WHAT YOU ARE ASKED TO DO | Omit all pictures. Reproduce exactly the lines from the first line of the records below through the line with "continuosly due to".

RECORDS FOR THE TASK |

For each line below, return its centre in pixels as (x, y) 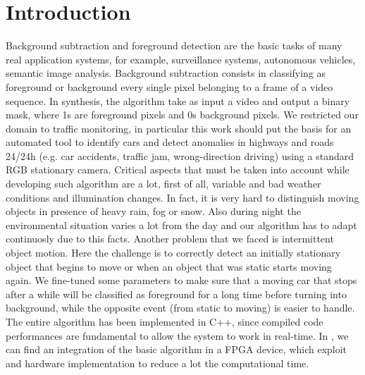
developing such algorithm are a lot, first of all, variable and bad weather (163, 184)
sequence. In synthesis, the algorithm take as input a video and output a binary (178, 100)
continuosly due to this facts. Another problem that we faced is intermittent (170, 239)
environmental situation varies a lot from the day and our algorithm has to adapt (181, 225)
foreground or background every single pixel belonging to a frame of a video (169, 86)
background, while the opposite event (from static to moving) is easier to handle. (180, 308)
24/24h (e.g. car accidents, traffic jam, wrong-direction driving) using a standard (180, 155)
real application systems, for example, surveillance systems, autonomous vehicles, (181, 59)
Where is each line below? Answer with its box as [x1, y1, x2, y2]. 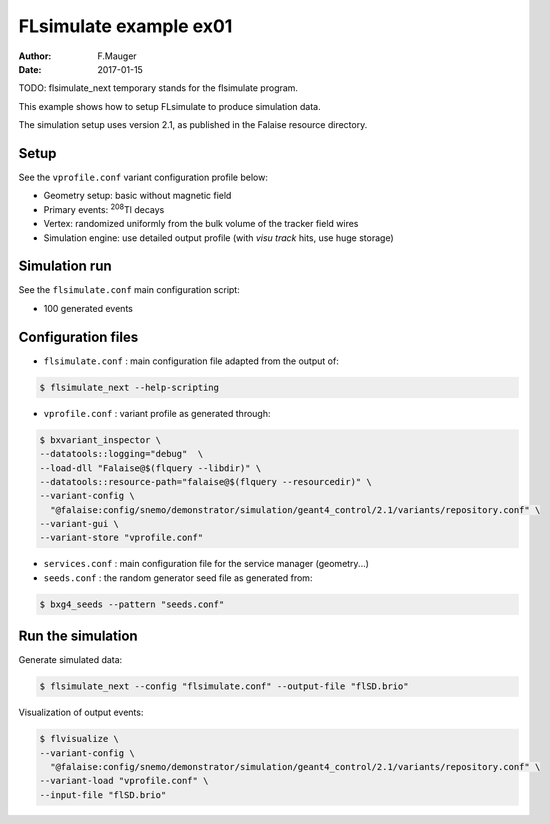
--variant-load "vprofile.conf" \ [39, 775, 209, 787]
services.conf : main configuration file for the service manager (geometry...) [43, 558, 370, 570]
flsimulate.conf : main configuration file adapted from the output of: [43, 355, 339, 367]
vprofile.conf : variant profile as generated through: [43, 407, 271, 419]
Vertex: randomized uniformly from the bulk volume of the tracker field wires [43, 218, 359, 230]
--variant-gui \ [39, 518, 120, 530]
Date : [18, 63, 42, 75]
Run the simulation [18, 628, 139, 645]
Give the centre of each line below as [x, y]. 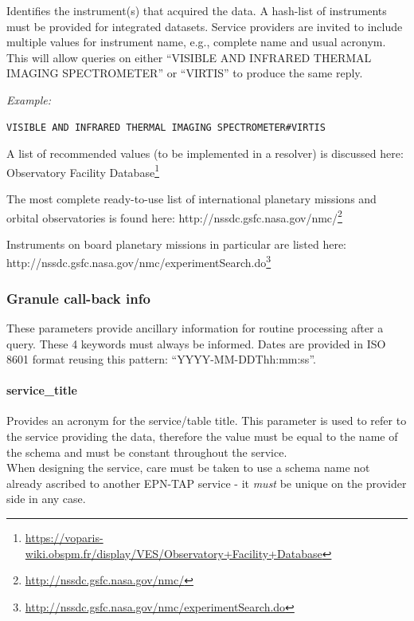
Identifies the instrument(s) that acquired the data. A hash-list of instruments [197, 10]
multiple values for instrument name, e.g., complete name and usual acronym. [196, 42]
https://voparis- [64, 538]
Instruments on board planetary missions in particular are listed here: [176, 244]
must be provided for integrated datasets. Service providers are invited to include [205, 26]
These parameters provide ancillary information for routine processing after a [195, 327]
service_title [42, 390]
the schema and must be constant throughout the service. [147, 452]
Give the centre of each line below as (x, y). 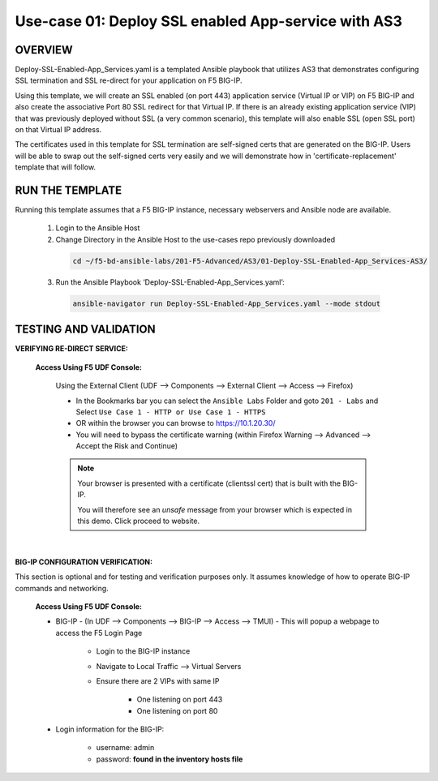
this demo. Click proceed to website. (139, 521)
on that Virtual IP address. (58, 130)
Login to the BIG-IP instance (143, 651)
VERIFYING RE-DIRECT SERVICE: (72, 349)
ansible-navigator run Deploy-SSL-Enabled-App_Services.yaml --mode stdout (227, 303)
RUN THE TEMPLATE (68, 190)
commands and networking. (62, 588)
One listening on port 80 (177, 710)
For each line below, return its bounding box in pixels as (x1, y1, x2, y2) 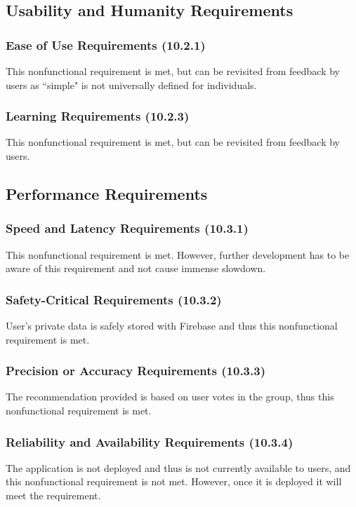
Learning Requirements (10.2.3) (6, 107, 190, 125)
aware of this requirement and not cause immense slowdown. (6, 261, 266, 276)
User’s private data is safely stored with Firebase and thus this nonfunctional (6, 318, 338, 332)
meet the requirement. (6, 488, 101, 502)
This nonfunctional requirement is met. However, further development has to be (6, 247, 350, 262)
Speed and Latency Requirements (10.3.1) (6, 219, 249, 237)
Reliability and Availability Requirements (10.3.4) (6, 433, 294, 450)
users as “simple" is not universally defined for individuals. (6, 77, 257, 92)
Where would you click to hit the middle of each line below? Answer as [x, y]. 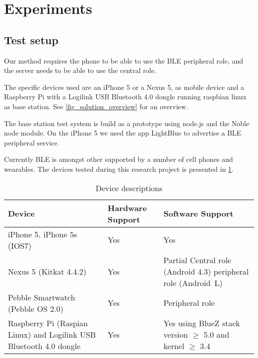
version [176, 334]
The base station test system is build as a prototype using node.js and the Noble [127, 123]
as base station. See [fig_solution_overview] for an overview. [96, 106]
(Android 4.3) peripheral [206, 271]
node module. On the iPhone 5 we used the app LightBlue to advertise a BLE [123, 133]
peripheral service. [32, 142]
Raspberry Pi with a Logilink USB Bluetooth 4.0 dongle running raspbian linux [125, 97]
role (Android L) [193, 283]

TASK OUTPUT |
For each line below, return its centre in pixels as (x, y) 
developing such algorithm are a lot, first of all, variable and bad weather (163, 184)
sequence. In synthesis, the algorithm take as input a video and output a binary (178, 100)
continuosly due to this facts. Another problem that we faced is intermittent (170, 239)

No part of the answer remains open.